The Character That Broke Our Whole System (And What We Built Instead)
The workflow looked finished. Every box on the screen was wired, every credential connected. Then the run stopped halfway through, on the step that reads the AI’s output, with an error nobody wanted to see.
We traced it back to a single stray character in the AI’s output. One worker had written a week of draft content, formatted it the way we asked, and somewhere in the punctuation it produced something our system could not parse. It was a formatting problem, and it took down the whole run.
That is the part nobody tells you about building with AI. The failures are rarely dramatic. They are small, boring, and they happen at the exact spot you were not watching.
What we were building
610 is rebuilding its own operations around AI workers, and each one does a single job and reports back in the same format every time. One worker drafts a week of content from a written brand profile. Another will eventually handle other repeatable tasks. The idea is simple: narrow jobs, consistent output, a human checking the work before anything goes live.
Everything these workers know lives in one Postgres database, nineteen tables, row level security on every single one. No worker has access to more than it needs. No worker stores a password anywhere. Credentials live in a password manager, full stop.
The workers themselves run as scheduled n8n workflows. On paper this all sounds tidy. In practice, the first runs were a lesson in how many ways a tidy plan can snag.
What broke
The content worker was the first one live, and it was also the first one to teach us something. The early drafts technically worked. They were formatted correctly, they hit word counts, and they were also full of phrases nobody at 610 would ever say out loud. Too many posts sounded like they were announcing themselves. Too many stories led with the same kind of opening. The workers had no sense that a law firm managing partner and a property management owner needed two different posts, not one post copied twice.
We did not discover this by guessing. We read the drafts. Every banned phrase on our list, every rule about writing a different reader for each channel, came from sitting down and marking up what the AI actually produced. The rulebook is a record of mistakes we already caught.

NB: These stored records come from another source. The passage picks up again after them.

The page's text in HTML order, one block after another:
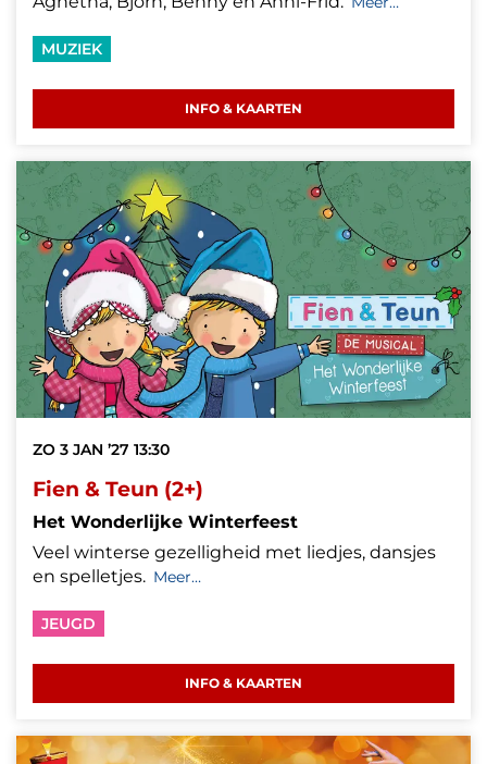
MUZIEK
INFO & KAARTEN
Fien & Teun (2+)
Het Wonderlijke Winterfeest
ZO 3 JAN ’27 13:30
Veel winterse gezelligheid met liedjes, dansjes
en spelletjes. Meer…
JEUGD
INFO & KAARTEN
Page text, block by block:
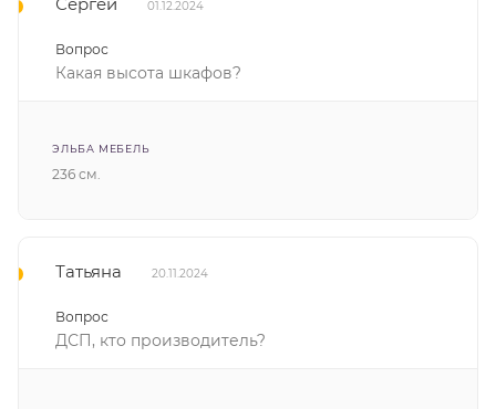
Сергей 01.12.2024
Вопрос
Какая высота шкафов?
ЭЛЬБА МЕБЕЛЬ
236 см.
Татьяна 20.11.2024
Вопрос
ДСП, кто производитель?
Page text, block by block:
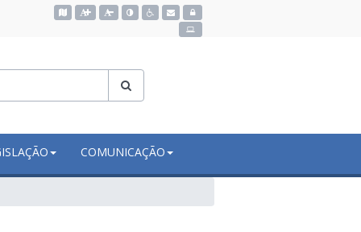
Acessar o mapa do site
COMUNICAÇÃO
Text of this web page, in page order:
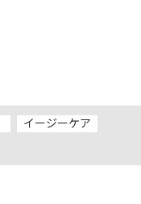
イージーケア
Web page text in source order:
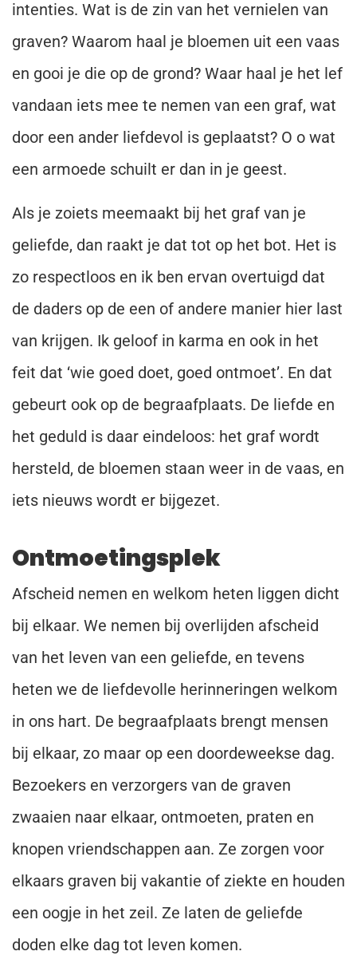
intenties. Wat is de zin van het vernielen van
graven? Waarom haal je bloemen uit een vaas
en gooi je die op de grond? Waar haal je het lef
vandaan iets mee te nemen van een graf, wat
door een ander liefdevol is geplaatst? O o wat
een armoede schuilt er dan in je geest.
Als je zoiets meemaakt bij het graf van je
geliefde, dan raakt je dat tot op het bot. Het is
zo respectloos en ik ben ervan overtuigd dat
de daders op de een of andere manier hier last
van krijgen. Ik geloof in karma en ook in het
feit dat ‘wie goed doet, goed ontmoet’. En dat
gebeurt ook op de begraafplaats. De liefde en
het geduld is daar eindeloos: het graf wordt
hersteld, de bloemen staan weer in de vaas, en
iets nieuws wordt er bijgezet.
Ontmoetingsplek
Afscheid nemen en welkom heten liggen dicht
bij elkaar. We nemen bij overlijden afscheid
van het leven van een geliefde, en tevens
heten we de liefdevolle herinneringen welkom
in ons hart. De begraafplaats brengt mensen
bij elkaar, zo maar op een doordeweekse dag.
Bezoekers en verzorgers van de graven
zwaaien naar elkaar, ontmoeten, praten en
knopen vriendschappen aan. Ze zorgen voor
elkaars graven bij vakantie of ziekte en houden
een oogje in het zeil. Ze laten de geliefde
doden elke dag tot leven komen.
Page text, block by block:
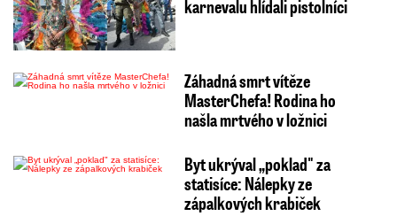
karnevalu hlídali pistolníci
Záhadná smrt vítěze
MasterChefa! Rodina ho
našla mrtvého v ložnici
Byt ukrýval „poklad" za
statisíce: Nálepky ze
zápalkových krabiček

Then came the technical break. A single character in the formatted output was enough to fail the entire batch. That is the risk of asking an AI to hand back something structured and hoping it behaves. Hope is not a validation strategy.
What we fixed
The fix was structural. We moved to structured output that the API itself validates before anything downstream ever sees it. If the format is wrong, it gets caught right there, not three steps later in a workflow that has already moved on. That single change removed an entire category of failure. We stopped trusting the AI to police its own formatting and let the system do that job instead.
The voice problems took longer to fix than the technical one. You cannot validate tone the way you validate a data structure. That took actual reading, actual red pen, a running list of words and constructions that were quietly banned one at a time as we caught them in the wild.
What it cost
It cost time we did not plan for, mostly in review. Every post still gets read by a person before it goes anywhere. That has not changed and will not change. It is too early to say how much that review time will shrink.
We have not published results from this system yet, because it is still being built. A chief of staff layer is planned next, something Matt will talk to by phone for a daily briefing instead of digging through a dashboard.
Why any of this matters if you are not building software
If you run a law firm or a local business and you are looking at AI tools, the lesson has little to do with Postgres tables or n8n workflows. Ask what happens the first time the tool gets something wrong. Does it fail loud and early, where a human catches it before a client sees it? Or does it fail quiet, three steps downstream, after it already went out the door?
That is the question worth asking before you turn any AI system loose on work with your name on it.
What would you want to know before you let an automated system touch something client facing?